● The task: Skip the images and copy each record exactly as written.

● Records for the task:
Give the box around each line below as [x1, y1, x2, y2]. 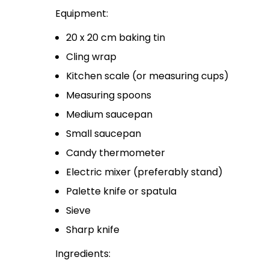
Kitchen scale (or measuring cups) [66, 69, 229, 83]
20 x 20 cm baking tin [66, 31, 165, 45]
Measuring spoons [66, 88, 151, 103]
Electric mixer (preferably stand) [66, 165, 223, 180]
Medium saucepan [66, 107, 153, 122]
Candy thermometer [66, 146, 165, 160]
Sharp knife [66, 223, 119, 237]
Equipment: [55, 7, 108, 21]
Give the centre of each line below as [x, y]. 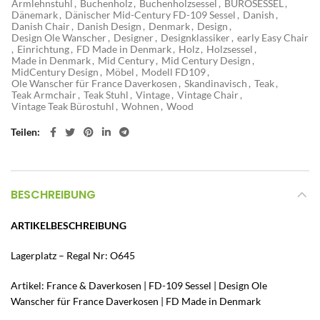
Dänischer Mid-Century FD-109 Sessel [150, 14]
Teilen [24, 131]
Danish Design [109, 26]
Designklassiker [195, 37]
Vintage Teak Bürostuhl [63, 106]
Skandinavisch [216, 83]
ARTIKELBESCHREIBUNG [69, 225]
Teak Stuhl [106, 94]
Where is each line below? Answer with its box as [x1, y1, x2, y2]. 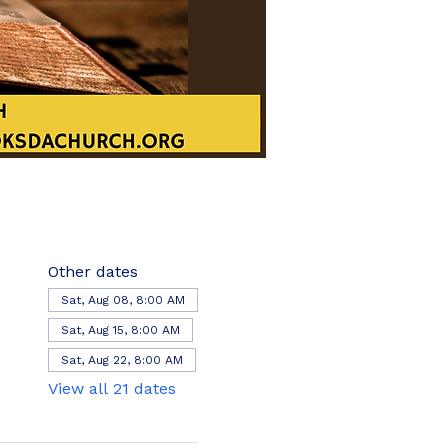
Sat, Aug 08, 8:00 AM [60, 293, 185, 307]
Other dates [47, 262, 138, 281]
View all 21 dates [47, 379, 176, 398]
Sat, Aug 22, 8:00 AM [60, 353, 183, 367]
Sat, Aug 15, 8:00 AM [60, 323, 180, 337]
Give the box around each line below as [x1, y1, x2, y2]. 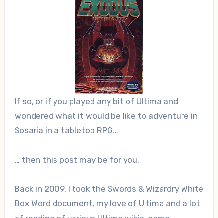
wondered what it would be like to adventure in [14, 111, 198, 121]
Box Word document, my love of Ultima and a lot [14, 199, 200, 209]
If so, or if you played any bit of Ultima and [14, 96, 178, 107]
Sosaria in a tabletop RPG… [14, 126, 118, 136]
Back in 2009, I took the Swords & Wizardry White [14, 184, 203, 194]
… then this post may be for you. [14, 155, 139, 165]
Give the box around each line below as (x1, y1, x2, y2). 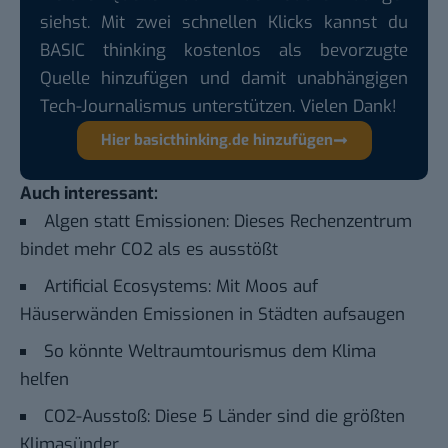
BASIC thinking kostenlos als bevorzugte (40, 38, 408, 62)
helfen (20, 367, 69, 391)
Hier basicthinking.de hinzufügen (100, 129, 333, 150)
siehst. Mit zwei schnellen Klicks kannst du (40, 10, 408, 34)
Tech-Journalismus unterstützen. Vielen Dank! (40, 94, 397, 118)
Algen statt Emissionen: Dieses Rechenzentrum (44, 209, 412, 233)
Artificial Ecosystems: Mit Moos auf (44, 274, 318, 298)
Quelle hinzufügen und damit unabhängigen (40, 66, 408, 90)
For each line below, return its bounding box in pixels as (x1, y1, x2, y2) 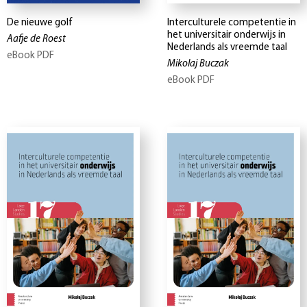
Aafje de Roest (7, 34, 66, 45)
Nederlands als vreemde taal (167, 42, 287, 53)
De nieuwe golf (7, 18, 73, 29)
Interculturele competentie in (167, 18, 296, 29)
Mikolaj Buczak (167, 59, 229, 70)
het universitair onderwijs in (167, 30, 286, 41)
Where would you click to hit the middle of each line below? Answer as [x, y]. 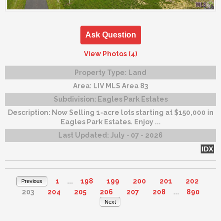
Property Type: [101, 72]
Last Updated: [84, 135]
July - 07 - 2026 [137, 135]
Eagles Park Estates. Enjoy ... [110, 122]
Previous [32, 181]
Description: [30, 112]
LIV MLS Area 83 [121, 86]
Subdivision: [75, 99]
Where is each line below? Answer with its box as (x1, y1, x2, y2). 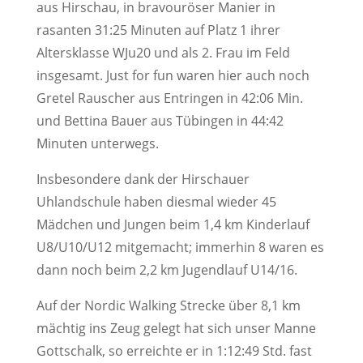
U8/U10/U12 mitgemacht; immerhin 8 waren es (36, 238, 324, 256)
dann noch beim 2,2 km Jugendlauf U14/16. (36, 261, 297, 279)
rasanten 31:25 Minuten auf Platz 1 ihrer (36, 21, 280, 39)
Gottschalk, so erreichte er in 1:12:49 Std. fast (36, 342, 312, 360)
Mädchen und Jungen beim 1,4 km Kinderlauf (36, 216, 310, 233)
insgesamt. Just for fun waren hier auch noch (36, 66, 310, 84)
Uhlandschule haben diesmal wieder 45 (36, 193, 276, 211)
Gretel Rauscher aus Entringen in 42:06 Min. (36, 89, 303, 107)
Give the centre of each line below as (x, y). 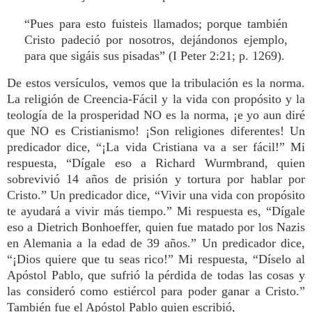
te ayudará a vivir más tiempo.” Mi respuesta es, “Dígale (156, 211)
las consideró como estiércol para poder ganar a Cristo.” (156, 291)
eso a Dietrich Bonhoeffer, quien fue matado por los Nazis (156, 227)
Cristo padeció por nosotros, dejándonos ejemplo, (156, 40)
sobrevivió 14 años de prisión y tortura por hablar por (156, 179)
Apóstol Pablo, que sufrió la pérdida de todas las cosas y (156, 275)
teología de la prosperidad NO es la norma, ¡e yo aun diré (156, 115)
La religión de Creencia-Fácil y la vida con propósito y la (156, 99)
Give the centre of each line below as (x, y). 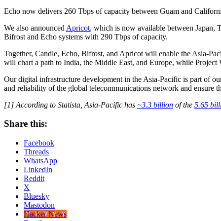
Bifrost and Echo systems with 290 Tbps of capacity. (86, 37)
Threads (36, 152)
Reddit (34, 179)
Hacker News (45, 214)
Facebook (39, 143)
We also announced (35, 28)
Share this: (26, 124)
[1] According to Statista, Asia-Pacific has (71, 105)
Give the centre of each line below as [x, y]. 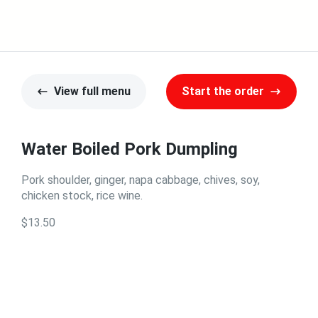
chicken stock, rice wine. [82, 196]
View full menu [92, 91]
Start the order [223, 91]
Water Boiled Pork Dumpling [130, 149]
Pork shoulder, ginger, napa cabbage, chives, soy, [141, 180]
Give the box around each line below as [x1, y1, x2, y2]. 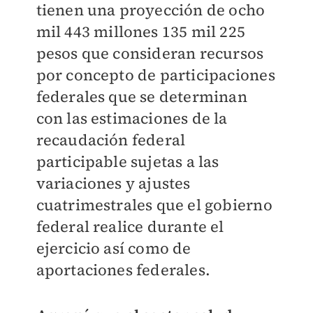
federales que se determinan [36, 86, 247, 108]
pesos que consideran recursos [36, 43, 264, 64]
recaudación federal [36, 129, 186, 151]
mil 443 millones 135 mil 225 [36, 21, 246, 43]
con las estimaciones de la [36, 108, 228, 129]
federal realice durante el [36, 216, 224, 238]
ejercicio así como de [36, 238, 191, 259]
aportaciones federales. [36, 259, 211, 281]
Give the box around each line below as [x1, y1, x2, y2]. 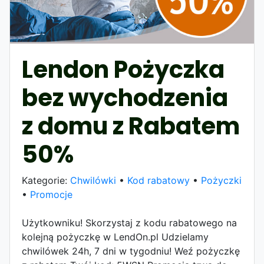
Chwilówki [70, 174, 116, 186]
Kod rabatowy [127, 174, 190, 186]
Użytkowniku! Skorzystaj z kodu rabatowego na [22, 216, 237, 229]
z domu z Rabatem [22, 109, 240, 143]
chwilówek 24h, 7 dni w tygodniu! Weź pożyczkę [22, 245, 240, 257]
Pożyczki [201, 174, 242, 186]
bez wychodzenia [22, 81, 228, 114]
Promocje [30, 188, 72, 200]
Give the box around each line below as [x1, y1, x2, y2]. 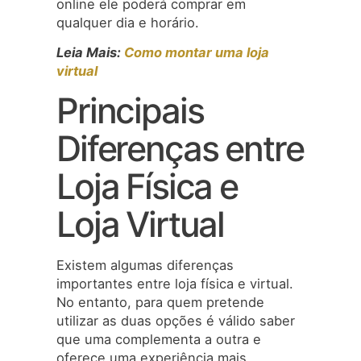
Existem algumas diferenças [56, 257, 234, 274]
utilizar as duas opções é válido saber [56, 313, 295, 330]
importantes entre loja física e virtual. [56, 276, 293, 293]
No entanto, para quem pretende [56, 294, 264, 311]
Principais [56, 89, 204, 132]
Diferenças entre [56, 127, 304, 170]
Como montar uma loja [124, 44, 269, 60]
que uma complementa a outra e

● Result of the exercise:
Give the box around each line below as [x1, y1, x2, y2]. 
Kitchen scale (or measuring cups) [66, 69, 229, 83]
20 x 20 cm baking tin [66, 31, 165, 45]
Measuring spoons [66, 88, 151, 103]
Electric mixer (preferably stand) [66, 165, 223, 180]
Medium saucepan [66, 107, 153, 122]
Candy thermometer [66, 146, 165, 160]
Sharp knife [66, 223, 119, 237]
Equipment: [55, 7, 108, 21]
Give the centre of each line below as [x, y]. 
Dänischer Mid-Century FD-109 Sessel [150, 14]
Teilen [24, 131]
Danish Design [109, 26]
Designklassiker [195, 37]
Vintage Teak Bürostuhl [63, 106]
Skandinavisch [216, 83]
ARTIKELBESCHREIBUNG [69, 225]
Teak Stuhl [106, 94]
Where is each line below? Answer with its box as [x1, y1, x2, y2]. 
Sat, Aug 08, 8:00 AM [60, 293, 185, 307]
Other dates [47, 262, 138, 281]
View all 21 dates [47, 379, 176, 398]
Sat, Aug 22, 8:00 AM [60, 353, 183, 367]
Sat, Aug 15, 8:00 AM [60, 323, 180, 337]
Give the box around each line below as [x1, y1, x2, y2]. 
wondered what it would be like to adventure in [14, 111, 198, 121]
Box Word document, my love of Ultima and a lot [14, 199, 200, 209]
If so, or if you played any bit of Ultima and [14, 96, 178, 107]
Sosaria in a tabletop RPG… [14, 126, 118, 136]
Back in 2009, I took the Swords & Wizardry White [14, 184, 203, 194]
… then this post may be for you. [14, 155, 139, 165]
Give the box around each line below as (x1, y1, x2, y2). 
BASIC thinking kostenlos als bevorzugte (40, 38, 408, 62)
helfen (20, 367, 69, 391)
Hier basicthinking.de hinzufügen (100, 129, 333, 150)
siehst. Mit zwei schnellen Klicks kannst du (40, 10, 408, 34)
Tech-Journalismus unterstützen. Vielen Dank! (40, 94, 397, 118)
Algen statt Emissionen: Dieses Rechenzentrum (44, 209, 412, 233)
Artificial Ecosystems: Mit Moos auf (44, 274, 318, 298)
Quelle hinzufügen und damit unabhängigen (40, 66, 408, 90)
For each line below, return its bounding box in pixels as (x1, y1, x2, y2) 
Aafje de Roest (7, 34, 66, 45)
Nederlands als vreemde taal (167, 42, 287, 53)
De nieuwe golf (7, 18, 73, 29)
Interculturele competentie in (167, 18, 296, 29)
Mikolaj Buczak (167, 59, 229, 70)
het universitair onderwijs in (167, 30, 286, 41)
Where would you click to hit the middle of each line below? Answer as [x, y]. 
Property Type: [101, 72]
Last Updated: [84, 135]
July - 07 - 2026 [137, 135]
Eagles Park Estates. Enjoy ... [110, 122]
Previous [32, 181]
Description: [30, 112]
LIV MLS Area 83 [121, 86]
Subdivision: [75, 99]
Where is each line below? Answer with its box as (x1, y1, x2, y2). 
U8/U10/U12 mitgemacht; immerhin 8 waren es (36, 238, 324, 256)
dann noch beim 2,2 km Jugendlauf U14/16. (36, 261, 297, 279)
rasanten 31:25 Minuten auf Platz 1 ihrer (36, 21, 280, 39)
Gottschalk, so erreichte er in 1:12:49 Std. fast (36, 342, 312, 360)
Mädchen und Jungen beim 1,4 km Kinderlauf (36, 216, 310, 233)
insgesamt. Just for fun waren hier auch noch (36, 66, 310, 84)
Uhlandschule haben diesmal wieder 45 (36, 193, 276, 211)
Gretel Rauscher aus Entringen in 42:06 Min. (36, 89, 303, 107)
Give the centre of each line below as (x, y). 
te ayudará a vivir más tiempo.” Mi respuesta es, “Dígale (156, 211)
las consideró como estiércol para poder ganar a Cristo.” (156, 291)
eso a Dietrich Bonhoeffer, quien fue matado por los Nazis (156, 227)
Cristo padeció por nosotros, dejándonos ejemplo, (156, 40)
sobrevivió 14 años de prisión y tortura por hablar por (156, 179)
Apóstol Pablo, que sufrió la pérdida de todas las cosas y (156, 275)
teología de la prosperidad NO es la norma, ¡e yo aun diré (156, 115)
La religión de Creencia-Fácil y la vida con propósito y la (156, 99)
Give the centre of each line below as (x, y). 
Bifrost and Echo systems with 290 Tbps of capacity. (86, 37)
Threads (36, 152)
Reddit (34, 179)
Hacker News (45, 214)
Facebook (39, 143)
We also announced (35, 28)
Share this: (26, 124)
[1] According to Statista, Asia-Pacific has (71, 105)
Give the centre of each line below as [x, y]. 
chicken stock, rice wine. [82, 196]
View full menu [92, 91]
Start the order [223, 91]
Water Boiled Pork Dumpling [130, 149]
Pork shoulder, ginger, napa cabbage, chives, soy, [141, 180]
Give the box around each line below as [x1, y1, x2, y2]. 
federales que se determinan [36, 86, 247, 108]
pesos que consideran recursos [36, 43, 264, 64]
recaudación federal [36, 129, 186, 151]
mil 443 millones 135 mil 225 [36, 21, 246, 43]
con las estimaciones de la [36, 108, 228, 129]
federal realice durante el [36, 216, 224, 238]
ejercicio así como de [36, 238, 191, 259]
aportaciones federales. [36, 259, 211, 281]
Give the box around each line below as [x1, y1, x2, y2]. 
Chwilówki [70, 174, 116, 186]
Kod rabatowy [127, 174, 190, 186]
Użytkowniku! Skorzystaj z kodu rabatowego na [22, 216, 237, 229]
z domu z Rabatem [22, 109, 240, 143]
chwilówek 24h, 7 dni w tygodniu! Weź pożyczkę [22, 245, 240, 257]
Pożyczki [201, 174, 242, 186]
bez wychodzenia [22, 81, 228, 114]
Promocje [30, 188, 72, 200]
Give the box around each line below as [x1, y1, x2, y2]. 
Existem algumas diferenças [56, 257, 234, 274]
utilizar as duas opções é válido saber [56, 313, 295, 330]
importantes entre loja física e virtual. [56, 276, 293, 293]
No entanto, para quem pretende [56, 294, 264, 311]
Principais [56, 89, 204, 132]
Diferenças entre [56, 127, 304, 170]
Como montar uma loja [124, 44, 269, 60]
que uma complementa a outra e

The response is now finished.